Aim of the task –
Output every record exactly, apart from its images.

[Extracted records]
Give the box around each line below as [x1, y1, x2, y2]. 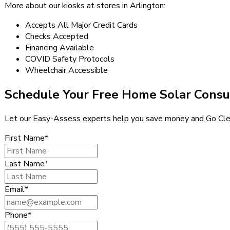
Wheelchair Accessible [25, 64, 108, 76]
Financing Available [25, 42, 94, 53]
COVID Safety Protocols [25, 53, 114, 65]
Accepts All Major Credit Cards [25, 19, 138, 31]
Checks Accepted [25, 30, 88, 42]
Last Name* [5, 158, 48, 169]
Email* [5, 183, 28, 195]
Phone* [5, 209, 31, 221]

Exercise answer –
Give the box around each line below as [x1, y1, x2, y2]. 
Wheelchair Accessible [25, 64, 108, 76]
Financing Available [25, 42, 94, 53]
COVID Safety Protocols [25, 53, 114, 65]
Accepts All Major Credit Cards [25, 19, 138, 31]
Checks Accepted [25, 30, 88, 42]
Last Name* [5, 158, 48, 169]
Email* [5, 183, 28, 195]
Phone* [5, 209, 31, 221]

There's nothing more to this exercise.